What you will do: All lines from the one holding "Legal notice Privacy" through the last line of the entries below must be transcribed exactly, and no others. Pictures do not go in.

Available records:

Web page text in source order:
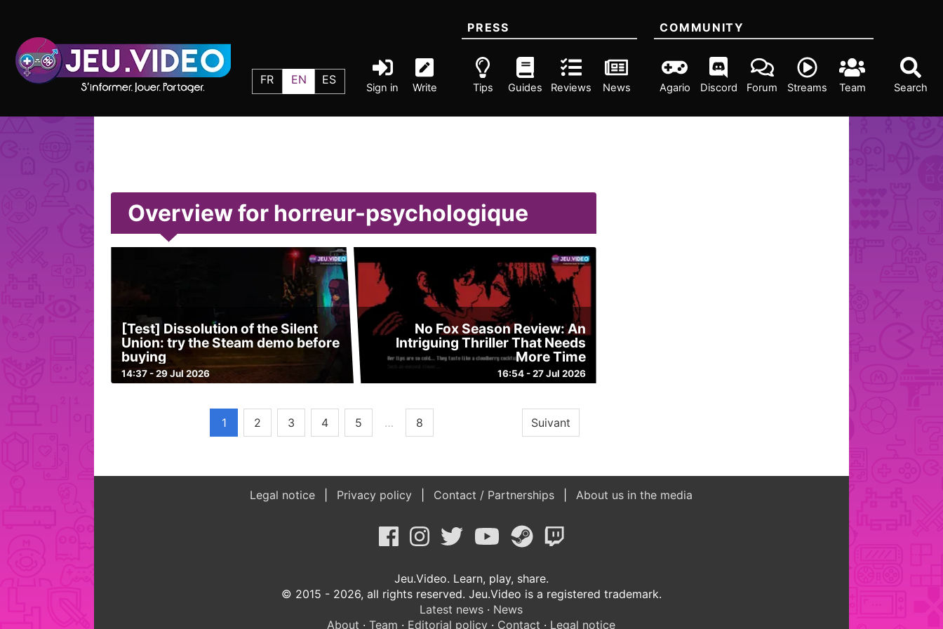
FR EN ES
Sign in Write Search
PRESS
Tips Guides Reviews News
COMMUNITY
Agario Discord Forum Streams Team
Overview for horreur-psychologique
[Test] Dissolution of the Silent
Union: try the Steam demo before
buying
14:37 - 29 Jul 2026
No Fox Season Review: An
Intriguing Thriller That Needs
More Time
16:54 - 27 Jul 2026
Suivant
1 2 3 4 5 … 8
Legal notice Privacy policy Contact / Partnerships About us in the media
Jeu.Video. Learn, play, share.
© 2015 - 2026, all rights reserved. Jeu.Video is a registered trademark.
Latest news · News
About ·Team · Editorial policy · Contact · Legal notice
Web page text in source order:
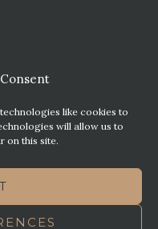
like cookies to
will allow us to
on this site.
SOLUTIONS
WITH MATURITY
REWARDS

Response:
Legal notice Privacy policy Contact / Partnerships About us in the media
Jeu.Video. Learn, play, share.
© 2015 - 2026, all rights reserved. Jeu.Video is a registered trademark.
Latest news · News
About ·Team · Editorial policy · Contact · Legal notice
Web page text in source order:
like cookies to
will allow us to
on this site.
SOLUTIONS
WITH MATURITY
REWARDS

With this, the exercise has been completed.